**Directions**
Print out all the records, word for word.

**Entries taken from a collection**
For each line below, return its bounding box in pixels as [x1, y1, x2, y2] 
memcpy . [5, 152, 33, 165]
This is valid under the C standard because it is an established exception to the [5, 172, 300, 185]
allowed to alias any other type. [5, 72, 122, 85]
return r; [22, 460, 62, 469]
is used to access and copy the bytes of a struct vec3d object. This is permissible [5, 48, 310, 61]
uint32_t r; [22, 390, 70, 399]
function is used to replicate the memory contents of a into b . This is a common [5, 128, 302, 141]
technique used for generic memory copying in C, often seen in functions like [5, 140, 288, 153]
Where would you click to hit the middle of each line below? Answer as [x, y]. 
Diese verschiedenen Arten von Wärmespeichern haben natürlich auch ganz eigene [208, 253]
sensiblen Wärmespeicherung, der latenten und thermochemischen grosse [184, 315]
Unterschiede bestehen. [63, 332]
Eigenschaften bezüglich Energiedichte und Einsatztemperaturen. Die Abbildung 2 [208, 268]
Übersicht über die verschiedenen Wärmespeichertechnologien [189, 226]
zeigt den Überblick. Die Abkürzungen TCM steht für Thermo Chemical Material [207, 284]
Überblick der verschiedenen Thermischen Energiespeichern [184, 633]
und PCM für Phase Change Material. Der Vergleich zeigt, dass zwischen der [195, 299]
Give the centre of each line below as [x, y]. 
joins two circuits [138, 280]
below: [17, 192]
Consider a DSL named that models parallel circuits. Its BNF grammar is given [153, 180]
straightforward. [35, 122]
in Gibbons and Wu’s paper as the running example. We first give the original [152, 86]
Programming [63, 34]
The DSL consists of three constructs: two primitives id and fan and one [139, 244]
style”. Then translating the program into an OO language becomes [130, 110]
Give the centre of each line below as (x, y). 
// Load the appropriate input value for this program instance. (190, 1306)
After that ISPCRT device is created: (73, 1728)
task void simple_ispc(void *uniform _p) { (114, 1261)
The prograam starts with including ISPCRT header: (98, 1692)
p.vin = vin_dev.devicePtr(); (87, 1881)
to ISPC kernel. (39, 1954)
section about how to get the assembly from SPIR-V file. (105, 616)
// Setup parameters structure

**Reply**
For each line below, return its bounding box in pixels as [x1, y1, x2, y2] 
memcpy . [5, 152, 33, 165]
This is valid under the C standard because it is an established exception to the [5, 172, 300, 185]
allowed to alias any other type. [5, 72, 122, 85]
return r; [22, 460, 62, 469]
is used to access and copy the bytes of a struct vec3d object. This is permissible [5, 48, 310, 61]
uint32_t r; [22, 390, 70, 399]
function is used to replicate the memory contents of a into b . This is a common [5, 128, 302, 141]
technique used for generic memory copying in C, often seen in functions like [5, 140, 288, 153]
Where would you click to hit the middle of each line below? Answer as [x, y]. 
Diese verschiedenen Arten von Wärmespeichern haben natürlich auch ganz eigene [208, 253]
sensiblen Wärmespeicherung, der latenten und thermochemischen grosse [184, 315]
Unterschiede bestehen. [63, 332]
Eigenschaften bezüglich Energiedichte und Einsatztemperaturen. Die Abbildung 2 [208, 268]
Übersicht über die verschiedenen Wärmespeichertechnologien [189, 226]
zeigt den Überblick. Die Abkürzungen TCM steht für Thermo Chemical Material [207, 284]
Überblick der verschiedenen Thermischen Energiespeichern [184, 633]
und PCM für Phase Change Material. Der Vergleich zeigt, dass zwischen der [195, 299]
Give the centre of each line below as [x, y]. 
joins two circuits [138, 280]
below: [17, 192]
Consider a DSL named that models parallel circuits. Its BNF grammar is given [153, 180]
straightforward. [35, 122]
in Gibbons and Wu’s paper as the running example. We first give the original [152, 86]
Programming [63, 34]
The DSL consists of three constructs: two primitives id and fan and one [139, 244]
style”. Then translating the program into an OO language becomes [130, 110]
Give the centre of each line below as (x, y). 
// Load the appropriate input value for this program instance. (190, 1306)
After that ISPCRT device is created: (73, 1728)
task void simple_ispc(void *uniform _p) { (114, 1261)
The prograam starts with including ISPCRT header: (98, 1692)
p.vin = vin_dev.devicePtr(); (87, 1881)
to ISPC kernel. (39, 1954)
section about how to get the assembly from SPIR-V file. (105, 616)
// Setup parameters structure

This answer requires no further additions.